I will take care of that whenever addressing the review comments I got in my
series that adds doc to this component:

https://lore.kernel.org/intel-xe/20240613215357.307061-1-rodrigo.vivi@intel.com/

Thanks,
Rodrigo.

> > 
> > >   };
> > >   #endif
> > > diff --git a/drivers/gpu/drm/xe/xe_gsc.c b/drivers/gpu/drm/xe/xe_gsc.c
> > > index 80a61934decc..f8239a13fa2b 100644
> > > --- a/drivers/gpu/drm/xe/xe_gsc.c
> > > +++ b/drivers/gpu/drm/xe/xe_gsc.c
> > > @@ -22,6 +22,7 @@
> > >   #include "xe_gt.h"
> > >   #include "xe_gt_mcr.h"
> > >   #include "xe_gt_printk.h"
> > > +#include "xe_guc_pc.h"
> > >   #include "xe_huc.h"
> > >   #include "xe_map.h"
> > >   #include "xe_mmio.h"
> > > @@ -284,6 +285,10 @@ static int gsc_upload_and_init(struct xe_gsc *gsc)
> > >   		return ret;
> > >   	xe_uc_fw_change_status(&gsc->fw, XE_UC_FIRMWARE_TRANSFERRED);
> > > +
> > > +	/* GSC load is done, restore expected GT frequencies */
> > > +	xe_gt_sanitize_freq(gt);
> > > +
> > >   	xe_gt_dbg(gt, "GSC FW async load completed\n");
> > >   	/* HuC auth failure is not fatal */
> > > diff --git a/drivers/gpu/drm/xe/xe_gt.c b/drivers/gpu/drm/xe/xe_gt.c
> > > index 57d84751e160..301594d1e7a4 100644
> > > --- a/drivers/gpu/drm/xe/xe_gt.c
> > > +++ b/drivers/gpu/drm/xe/xe_gt.c
> > > @@ -9,6 +9,7 @@
> > >   #include <drm/drm_managed.h>
> > >   #include <drm/xe_drm.h>
> > > +#include <generated/xe_wa_oob.h>
> > >   #include "instructions/xe_gfxpipe_commands.h"
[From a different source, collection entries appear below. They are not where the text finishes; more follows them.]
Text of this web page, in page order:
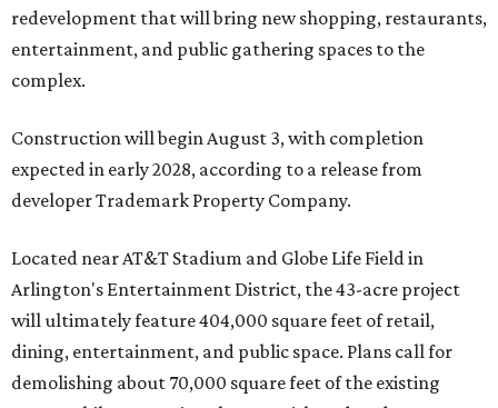
redevelopment that will bring new shopping, restaurants,
entertainment, and public gathering spaces to the
complex.
Construction will begin August 3, with completion
expected in early 2028, according to a release from
developer Trademark Property Company.
Located near AT&T Stadium and Globe Life Field in
Arlington's Entertainment District, the 43-acre project
will ultimately feature 404,000 square feet of retail,
dining, entertainment, and public space. Plans call for
demolishing about 70,000 square feet of the existing

> > >   #include "instructions/xe_mi_commands.h"
> > > @@ -54,6 +55,7 @@
> > >   #include "xe_sriov.h"
> > >   #include "xe_tuning.h"
> > >   #include "xe_uc.h"
> > > +#include "xe_uc_fw.h"
> > >   #include "xe_vm.h"
> > >   #include "xe_wa.h"
> > >   #include "xe_wopcm.h"
> > > @@ -678,6 +680,9 @@ static int do_gt_restart(struct xe_gt *gt)
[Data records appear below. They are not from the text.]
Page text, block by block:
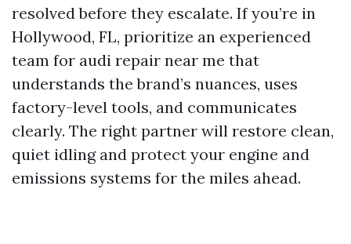
resolved before they escalate. If you’re in
Hollywood, FL, prioritize an experienced
team for audi repair near me that
understands the brand’s nuances, uses
factory-level tools, and communicates
clearly. The right partner will restore clean,
quiet idling and protect your engine and
emissions systems for the miles ahead.
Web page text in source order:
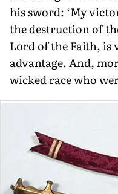
his sword: ‘My
the destruction of
Lord of the Faith,
advantage. And,
wicked race who

> > >   	/* Get CCS mode in sync between sw/hw */
> > >   	xe_gt_apply_ccs_mode(gt);
> > > +	/* Restore GT freq to expected values */
> > > +	xe_gt_sanitize_freq(gt);
> > > +
> > >   	return 0;
> > >   }
> > > @@ -801,6 +806,25 @@ int xe_gt_suspend(struct xe_gt *gt)
> > >   	return err;
> > >   }
> > > +/**
> > > + * xe_gt_sanitize_freq() - Restore saved freuencies if necessary.
> > typo
> ok.
> > 
> > > + * @gt: the GT object
> > > + *
> > > + * Called after driver init/GSC load completes to restore GT frequencies if we
> > > + * limited them for any WAs.
> > > + */
> > > +int xe_gt_sanitize_freq(struct xe_gt *gt)
> > > +{
> > > +	int ret = 0;
> > > +
> > > +	if ((!xe_uc_fw_is_available(&gt->uc.gsc.fw) ||
> > > +	    xe_uc_fw_is_loaded(&gt->uc.gsc.fw)) &&
> > > +	    XE_WA(gt, 22019338487))
> > > +		ret = xe_guc_pc_restore_stashed_freq(&gt->uc.guc.pc);
> > > +
> > > +	return ret;
> > > +}
> > > +
> > >   int xe_gt_resume(struct xe_gt *gt)
> > >   {
> > >   	int err;
> > > diff --git a/drivers/gpu/drm/xe/xe_gt.h b/drivers/gpu/drm/xe/xe_gt.h
> > > index 9073ac68a777..1123fdfc4ebc 100644
> > > --- a/drivers/gpu/drm/xe/xe_gt.h
> > > +++ b/drivers/gpu/drm/xe/xe_gt.h
> > > @@ -56,6 +56,7 @@ int xe_gt_suspend(struct xe_gt *gt);
> > >   int xe_gt_resume(struct xe_gt *gt);
> > >   void xe_gt_reset_async(struct xe_gt *gt);
> > >   void xe_gt_sanitize(struct xe_gt *gt);
> > > +int xe_gt_sanitize_freq(struct xe_gt *gt);
> > >   void xe_gt_remove(struct xe_gt *gt);
> > >   /**
> > > diff --git a/drivers/gpu/drm/xe/xe_guc_pc.c b/drivers/gpu/drm/xe/xe_guc_pc.c
> > > index 666a37106bc5..d9194328b495 100644
> > > --- a/drivers/gpu/drm/xe/xe_guc_pc.c
> > > +++ b/drivers/gpu/drm/xe/xe_guc_pc.c
> > > @@ -8,6 +8,7 @@
> > >   #include <linux/delay.h>
> > >   #include <drm/drm_managed.h>
> > > +#include <generated/xe_wa_oob.h>
> > >   #include "abi/guc_actions_slpc_abi.h"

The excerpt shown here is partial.